Work task - The reply should contain only the lines from the start of the records through the line with "Tags:COSRX, TONER/SKIN", reproduced verbatim and without pictures.

Records for processing -
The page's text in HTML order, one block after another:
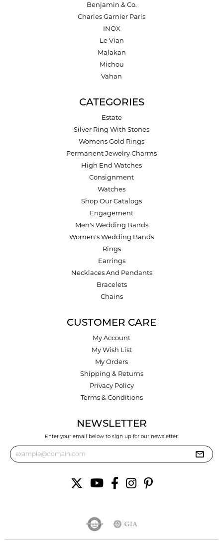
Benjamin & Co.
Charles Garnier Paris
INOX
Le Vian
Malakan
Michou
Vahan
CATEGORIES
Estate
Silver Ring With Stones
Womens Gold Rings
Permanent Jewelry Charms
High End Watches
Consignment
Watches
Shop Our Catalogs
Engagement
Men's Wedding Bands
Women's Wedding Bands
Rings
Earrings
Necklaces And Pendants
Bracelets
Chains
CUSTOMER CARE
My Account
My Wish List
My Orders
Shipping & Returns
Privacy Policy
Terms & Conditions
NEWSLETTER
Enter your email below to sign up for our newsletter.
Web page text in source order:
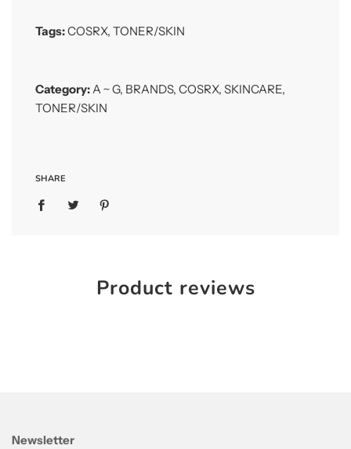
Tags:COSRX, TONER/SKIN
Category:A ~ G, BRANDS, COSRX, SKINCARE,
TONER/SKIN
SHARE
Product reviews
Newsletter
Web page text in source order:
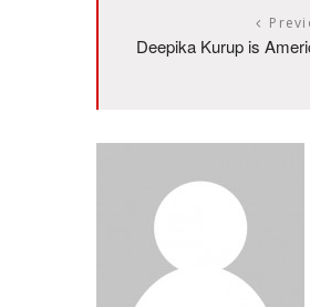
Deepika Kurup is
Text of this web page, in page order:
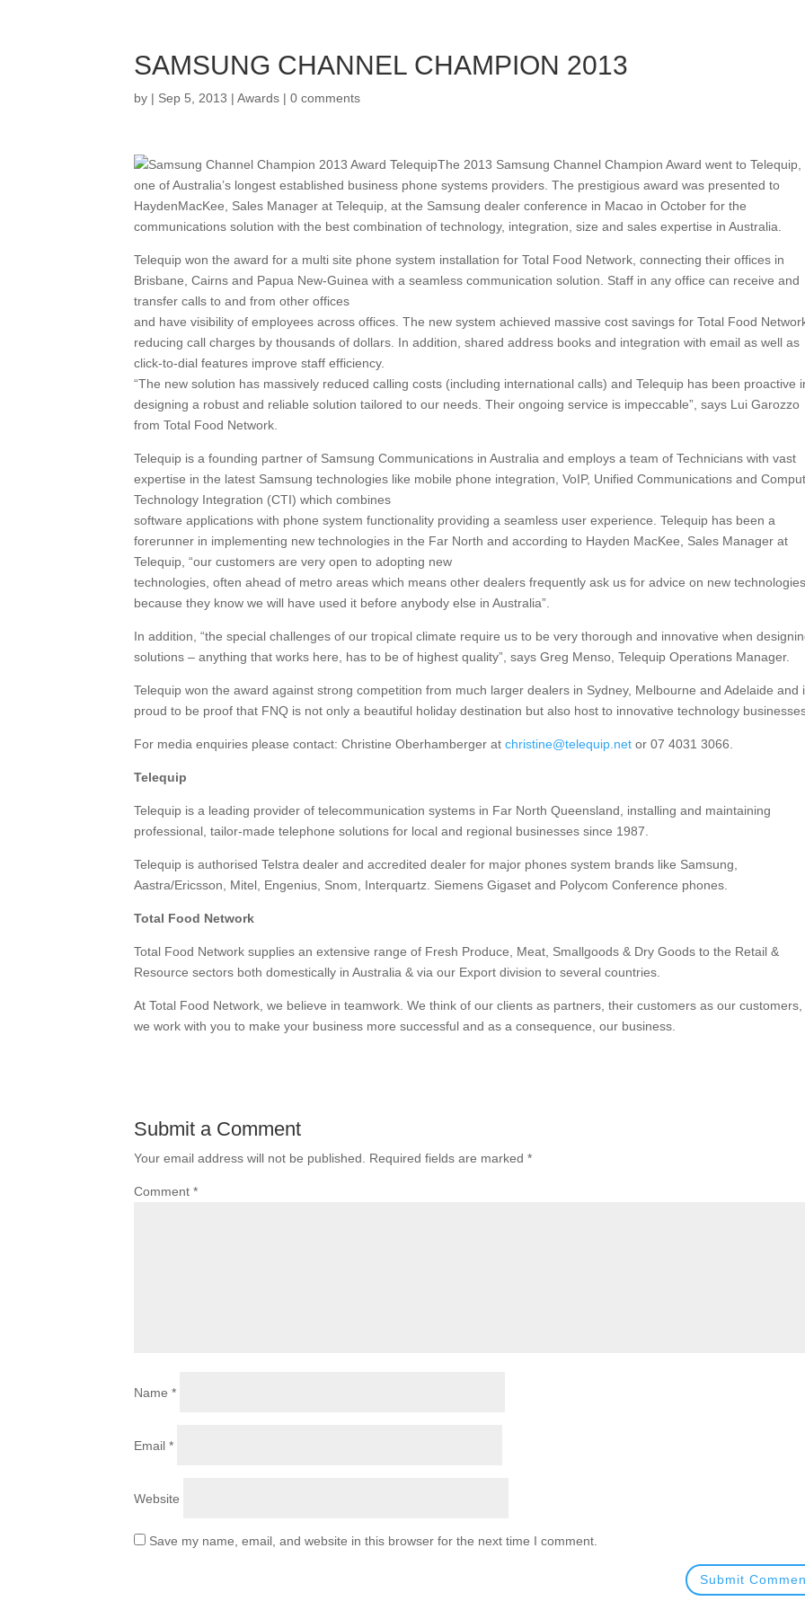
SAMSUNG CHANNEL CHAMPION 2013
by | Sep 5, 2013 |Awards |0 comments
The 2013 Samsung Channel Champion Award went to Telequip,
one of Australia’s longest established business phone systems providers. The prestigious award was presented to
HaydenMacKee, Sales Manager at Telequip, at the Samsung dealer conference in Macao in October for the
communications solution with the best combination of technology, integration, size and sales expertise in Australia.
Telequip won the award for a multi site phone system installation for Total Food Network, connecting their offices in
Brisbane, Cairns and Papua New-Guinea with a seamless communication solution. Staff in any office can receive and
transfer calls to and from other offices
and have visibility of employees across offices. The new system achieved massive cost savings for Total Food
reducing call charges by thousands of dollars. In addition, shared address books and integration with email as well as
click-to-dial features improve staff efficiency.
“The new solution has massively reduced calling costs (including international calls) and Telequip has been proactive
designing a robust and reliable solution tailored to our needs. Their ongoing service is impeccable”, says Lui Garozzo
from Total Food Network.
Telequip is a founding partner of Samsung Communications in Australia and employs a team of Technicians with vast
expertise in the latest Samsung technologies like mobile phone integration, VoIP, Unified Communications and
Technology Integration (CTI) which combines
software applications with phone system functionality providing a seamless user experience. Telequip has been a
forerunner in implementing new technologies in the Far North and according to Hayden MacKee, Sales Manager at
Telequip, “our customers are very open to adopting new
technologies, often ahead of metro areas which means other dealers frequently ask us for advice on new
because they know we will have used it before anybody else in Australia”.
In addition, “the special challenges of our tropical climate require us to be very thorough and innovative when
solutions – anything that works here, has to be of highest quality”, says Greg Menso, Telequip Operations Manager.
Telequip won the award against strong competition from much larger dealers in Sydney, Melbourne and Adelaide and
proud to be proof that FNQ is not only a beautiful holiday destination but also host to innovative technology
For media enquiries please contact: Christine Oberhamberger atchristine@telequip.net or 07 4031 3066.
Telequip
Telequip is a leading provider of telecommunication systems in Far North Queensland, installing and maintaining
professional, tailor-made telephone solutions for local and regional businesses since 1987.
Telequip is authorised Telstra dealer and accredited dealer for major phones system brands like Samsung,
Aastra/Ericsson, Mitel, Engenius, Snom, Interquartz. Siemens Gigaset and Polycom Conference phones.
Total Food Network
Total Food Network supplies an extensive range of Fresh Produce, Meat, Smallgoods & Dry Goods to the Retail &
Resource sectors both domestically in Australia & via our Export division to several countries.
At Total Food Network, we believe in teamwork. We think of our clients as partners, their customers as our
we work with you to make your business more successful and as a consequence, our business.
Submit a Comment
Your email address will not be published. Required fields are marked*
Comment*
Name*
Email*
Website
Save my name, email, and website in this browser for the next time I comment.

Answer area -
The page's text in HTML order, one block after another:
Benjamin & Co.
Charles Garnier Paris
INOX
Le Vian
Malakan
Michou
Vahan
CATEGORIES
Estate
Silver Ring With Stones
Womens Gold Rings
Permanent Jewelry Charms
High End Watches
Consignment
Watches
Shop Our Catalogs
Engagement
Men's Wedding Bands
Women's Wedding Bands
Rings
Earrings
Necklaces And Pendants
Bracelets
Chains
CUSTOMER CARE
My Account
My Wish List
My Orders
Shipping & Returns
Privacy Policy
Terms & Conditions
NEWSLETTER
Enter your email below to sign up for our newsletter.
Web page text in source order:
Tags:COSRX, TONER/SKIN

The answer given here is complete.